To me using complete published points in time when everything you are interested in was published as active seems like the safest strategy. That may mean the ECL query needs to be tweaked before running against an older release. This is your "meanings over time" strategy I think. This can probably only be done manually on a case by case basis because of the lack of metadata around changes in editorial guidance. So maybe providing an automatic historical matching query feature would be misleading, or if it was produced it should be labeled with a warning.

I agree that this needs more thought, discussion and examples to work through.

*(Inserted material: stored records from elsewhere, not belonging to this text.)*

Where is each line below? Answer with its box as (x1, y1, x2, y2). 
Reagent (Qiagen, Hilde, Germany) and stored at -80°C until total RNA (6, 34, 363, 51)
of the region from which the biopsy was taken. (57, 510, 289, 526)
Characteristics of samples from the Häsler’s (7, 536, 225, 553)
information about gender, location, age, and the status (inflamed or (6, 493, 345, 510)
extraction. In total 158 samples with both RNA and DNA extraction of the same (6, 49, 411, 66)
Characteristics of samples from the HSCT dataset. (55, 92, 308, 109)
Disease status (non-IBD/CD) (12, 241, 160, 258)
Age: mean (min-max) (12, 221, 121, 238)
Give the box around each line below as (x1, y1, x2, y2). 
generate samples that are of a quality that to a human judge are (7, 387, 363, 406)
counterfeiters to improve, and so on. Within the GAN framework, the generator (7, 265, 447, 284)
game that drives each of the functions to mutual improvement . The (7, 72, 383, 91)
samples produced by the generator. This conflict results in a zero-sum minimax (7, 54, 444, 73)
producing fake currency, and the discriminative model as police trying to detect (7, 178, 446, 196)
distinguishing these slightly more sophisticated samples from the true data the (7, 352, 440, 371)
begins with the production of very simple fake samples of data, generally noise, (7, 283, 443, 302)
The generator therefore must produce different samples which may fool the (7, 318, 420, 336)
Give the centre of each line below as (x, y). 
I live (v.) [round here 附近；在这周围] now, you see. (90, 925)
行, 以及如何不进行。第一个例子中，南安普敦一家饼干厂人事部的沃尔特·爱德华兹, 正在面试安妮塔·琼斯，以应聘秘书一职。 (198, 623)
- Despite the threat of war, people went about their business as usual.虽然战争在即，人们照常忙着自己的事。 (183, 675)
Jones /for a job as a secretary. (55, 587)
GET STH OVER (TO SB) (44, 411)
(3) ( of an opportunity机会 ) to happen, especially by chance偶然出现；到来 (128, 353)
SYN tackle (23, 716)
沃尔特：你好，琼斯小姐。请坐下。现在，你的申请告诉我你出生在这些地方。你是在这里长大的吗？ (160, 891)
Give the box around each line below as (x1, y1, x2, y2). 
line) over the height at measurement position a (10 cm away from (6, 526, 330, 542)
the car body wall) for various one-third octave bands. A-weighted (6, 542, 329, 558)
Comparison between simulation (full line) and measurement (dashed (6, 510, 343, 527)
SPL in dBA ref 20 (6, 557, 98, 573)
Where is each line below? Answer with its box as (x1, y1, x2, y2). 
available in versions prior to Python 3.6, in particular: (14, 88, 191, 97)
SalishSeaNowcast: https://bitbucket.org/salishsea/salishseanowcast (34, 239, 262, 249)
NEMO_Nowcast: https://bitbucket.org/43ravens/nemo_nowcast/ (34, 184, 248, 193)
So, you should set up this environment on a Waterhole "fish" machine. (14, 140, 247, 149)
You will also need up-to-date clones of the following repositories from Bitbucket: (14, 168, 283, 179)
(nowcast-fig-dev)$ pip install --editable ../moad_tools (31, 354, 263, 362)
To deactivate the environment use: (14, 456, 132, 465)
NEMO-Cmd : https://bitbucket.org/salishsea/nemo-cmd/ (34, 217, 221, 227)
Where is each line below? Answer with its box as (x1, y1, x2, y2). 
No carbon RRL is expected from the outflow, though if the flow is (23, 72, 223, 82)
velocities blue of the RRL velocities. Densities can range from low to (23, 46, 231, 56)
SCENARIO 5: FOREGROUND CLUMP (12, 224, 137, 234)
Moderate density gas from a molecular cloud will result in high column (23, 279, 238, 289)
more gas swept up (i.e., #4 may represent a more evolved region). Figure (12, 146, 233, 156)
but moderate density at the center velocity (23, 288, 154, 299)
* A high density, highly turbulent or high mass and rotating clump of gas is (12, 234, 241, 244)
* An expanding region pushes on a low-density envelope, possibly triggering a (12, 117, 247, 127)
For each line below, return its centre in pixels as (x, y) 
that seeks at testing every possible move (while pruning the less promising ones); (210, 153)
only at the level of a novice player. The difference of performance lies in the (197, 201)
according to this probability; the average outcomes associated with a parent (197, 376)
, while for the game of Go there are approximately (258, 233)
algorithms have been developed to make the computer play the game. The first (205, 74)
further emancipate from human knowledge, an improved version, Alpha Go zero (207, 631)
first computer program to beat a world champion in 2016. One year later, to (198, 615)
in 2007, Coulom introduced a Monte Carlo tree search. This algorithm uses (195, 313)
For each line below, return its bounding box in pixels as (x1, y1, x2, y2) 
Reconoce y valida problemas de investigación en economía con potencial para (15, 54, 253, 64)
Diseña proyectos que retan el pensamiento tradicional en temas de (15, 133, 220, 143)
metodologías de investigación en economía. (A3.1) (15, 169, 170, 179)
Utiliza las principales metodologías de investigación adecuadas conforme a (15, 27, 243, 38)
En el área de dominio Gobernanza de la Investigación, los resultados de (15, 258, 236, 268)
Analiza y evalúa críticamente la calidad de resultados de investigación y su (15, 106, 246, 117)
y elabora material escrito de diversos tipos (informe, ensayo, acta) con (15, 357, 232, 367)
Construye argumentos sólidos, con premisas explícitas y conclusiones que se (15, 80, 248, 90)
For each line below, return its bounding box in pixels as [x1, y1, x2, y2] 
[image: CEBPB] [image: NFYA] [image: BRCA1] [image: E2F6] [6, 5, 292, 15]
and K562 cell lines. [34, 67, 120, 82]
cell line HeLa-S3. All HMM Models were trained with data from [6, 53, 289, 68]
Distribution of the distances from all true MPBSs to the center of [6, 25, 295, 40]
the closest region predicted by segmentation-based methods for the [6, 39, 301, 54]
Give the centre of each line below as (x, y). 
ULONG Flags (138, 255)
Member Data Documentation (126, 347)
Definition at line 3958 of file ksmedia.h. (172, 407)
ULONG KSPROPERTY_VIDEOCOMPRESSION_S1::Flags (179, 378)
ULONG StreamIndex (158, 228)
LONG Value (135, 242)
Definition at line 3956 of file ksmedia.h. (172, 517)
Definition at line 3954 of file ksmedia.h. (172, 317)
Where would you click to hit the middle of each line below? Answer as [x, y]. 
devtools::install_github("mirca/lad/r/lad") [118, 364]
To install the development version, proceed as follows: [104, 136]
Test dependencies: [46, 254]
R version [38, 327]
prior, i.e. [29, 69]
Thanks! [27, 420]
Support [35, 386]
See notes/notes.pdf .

danka74 commented 5 years ago

For reference, David Markwell did an analysis of some of the complexities involved in using history relationships: https://confluence.ihtsdotools.org/display/mag/Working+with+Historical+Associations

kaicode commented 2 years ago

We can finally close this ticket! With the introduction of ECL 2.0 and the History Supplement feature, which is implemented in the latest Snowstorm release (7.9.3).

ECL History Supplement Example All types of Asthma can be fetched, including inactive concepts that have an historic association of type of same-as, replaced-by, was-a or partially-equivalent-to, using the following ECL:

<< 195967001 |Asthma| {{ +HISTORY-MOD }}

We expect this will be widely used in the wild!